Do Unicode line break rules require the last character to be a required break?

Question

Do Unicode line break rules require the last character to be a required break?

I am trying to use libunibreak ( https://github.com/adah1972/libunibreak ) to mark possible line breaks in some specific Unicode text.

Libunibreak returns four possible options for each block of code in some text:

LINEBREAK_MUSTBREAK
LINEBREAK_ALLOWBREAK
LINEBREAK_NOBREAK
LINEBREAK_INSIDEACHAR

We hope that they themselves explain.
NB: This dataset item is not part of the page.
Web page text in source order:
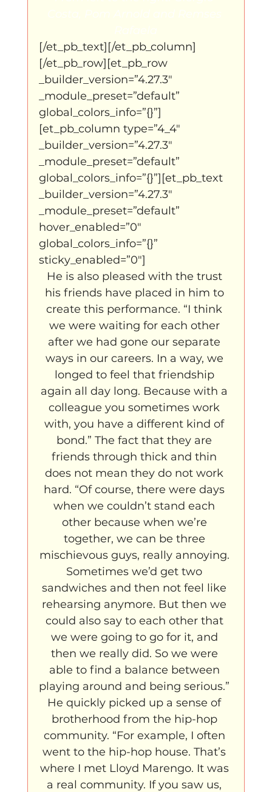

I would expect MUSTBREAK to match newlines such as LF. However, for any given text, Libunibreak always indicates that the last character is MUSTBREAK

So, for example, with the string "abc", the output will be [NOBREAK, NOBREAK, MUSTBREAK]. For "abc \ n" the output will be [NOBREAK, NOBREAK, NOBREAK, MUSTBREAK]. I use the MUSTBREAK attribute to start a new line when drawing text, so the first case ("abc") creates an extra line that should not be there.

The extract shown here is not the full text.